LSTM Model Accuracy: 0.15773722529411316
LSTM Model Loss: 6.406148433685303


In [17]:
model_LSTM2 = my_model_LSTM(256, num_unique_words2, max_sequence_length)
model_LSTM2.load('model_LSTM.h5')
seed_text = 'thank'
generated_text = model_LSTM2.generate_text(seed_text, max_length=30)
print(generated_text)

thank legacy doesnt son helicopter loophole decide many front politicians will… twin lady mckinley rapids conducted shattering pause sharp suppliers obviously stolen rigid 94 weissman soon add surged erdogan enough theft


In [21]:
print("LSTM Model Perplexity:", np.exp(model_LSTM2.evaluate(X_test, y_test)[0]))

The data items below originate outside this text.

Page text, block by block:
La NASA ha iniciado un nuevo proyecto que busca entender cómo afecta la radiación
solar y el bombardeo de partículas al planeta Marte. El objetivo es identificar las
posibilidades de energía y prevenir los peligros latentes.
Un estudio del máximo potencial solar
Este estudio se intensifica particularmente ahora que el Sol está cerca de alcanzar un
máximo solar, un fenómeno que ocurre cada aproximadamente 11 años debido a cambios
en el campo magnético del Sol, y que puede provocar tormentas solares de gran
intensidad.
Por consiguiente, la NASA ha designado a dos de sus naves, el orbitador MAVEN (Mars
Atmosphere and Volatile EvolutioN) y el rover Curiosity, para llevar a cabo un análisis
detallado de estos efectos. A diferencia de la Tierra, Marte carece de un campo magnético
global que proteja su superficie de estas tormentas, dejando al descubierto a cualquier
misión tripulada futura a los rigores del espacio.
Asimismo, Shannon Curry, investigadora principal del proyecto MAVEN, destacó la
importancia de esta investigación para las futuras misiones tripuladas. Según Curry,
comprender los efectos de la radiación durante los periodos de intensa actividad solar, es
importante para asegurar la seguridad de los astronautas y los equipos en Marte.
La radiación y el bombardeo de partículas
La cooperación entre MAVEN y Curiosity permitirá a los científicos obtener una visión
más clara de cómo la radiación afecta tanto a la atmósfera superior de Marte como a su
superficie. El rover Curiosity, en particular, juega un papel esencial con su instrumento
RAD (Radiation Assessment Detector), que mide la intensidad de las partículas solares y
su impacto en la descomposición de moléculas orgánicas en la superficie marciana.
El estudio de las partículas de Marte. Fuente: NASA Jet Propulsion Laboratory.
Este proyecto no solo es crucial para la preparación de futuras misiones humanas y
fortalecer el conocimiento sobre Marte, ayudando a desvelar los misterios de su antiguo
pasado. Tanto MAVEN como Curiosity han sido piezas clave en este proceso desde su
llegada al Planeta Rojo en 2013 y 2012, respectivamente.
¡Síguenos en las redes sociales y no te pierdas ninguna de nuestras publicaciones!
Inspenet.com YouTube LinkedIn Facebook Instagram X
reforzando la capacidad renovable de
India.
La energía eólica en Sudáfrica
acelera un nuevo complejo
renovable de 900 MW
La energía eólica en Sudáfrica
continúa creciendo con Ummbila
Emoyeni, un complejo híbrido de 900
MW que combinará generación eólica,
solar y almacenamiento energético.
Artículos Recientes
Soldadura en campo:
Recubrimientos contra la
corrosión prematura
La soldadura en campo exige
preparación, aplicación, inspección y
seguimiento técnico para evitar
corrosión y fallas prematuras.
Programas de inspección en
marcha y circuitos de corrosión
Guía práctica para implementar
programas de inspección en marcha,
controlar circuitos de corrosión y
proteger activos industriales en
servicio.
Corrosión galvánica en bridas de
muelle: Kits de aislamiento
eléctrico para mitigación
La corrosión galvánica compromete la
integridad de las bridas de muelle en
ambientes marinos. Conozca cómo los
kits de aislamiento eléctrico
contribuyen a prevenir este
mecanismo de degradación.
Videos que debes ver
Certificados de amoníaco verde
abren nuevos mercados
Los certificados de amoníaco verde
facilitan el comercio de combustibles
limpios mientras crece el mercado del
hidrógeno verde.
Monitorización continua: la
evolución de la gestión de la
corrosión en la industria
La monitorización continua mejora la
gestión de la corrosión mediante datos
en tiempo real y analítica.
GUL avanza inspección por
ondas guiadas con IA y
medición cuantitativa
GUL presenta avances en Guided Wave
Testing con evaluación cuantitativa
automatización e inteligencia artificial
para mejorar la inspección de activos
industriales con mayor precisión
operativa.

LSTM Model Perplexity: 1796.618208383362


With complete preprocessing, the metrics are better, but the generation is less comprehensive and realistic (no stopwords, rare words). It's a trade-off that can be interesting but not ideal for a text generator.

ncreasing the number of LSTM units takes more time to train but allows for better results.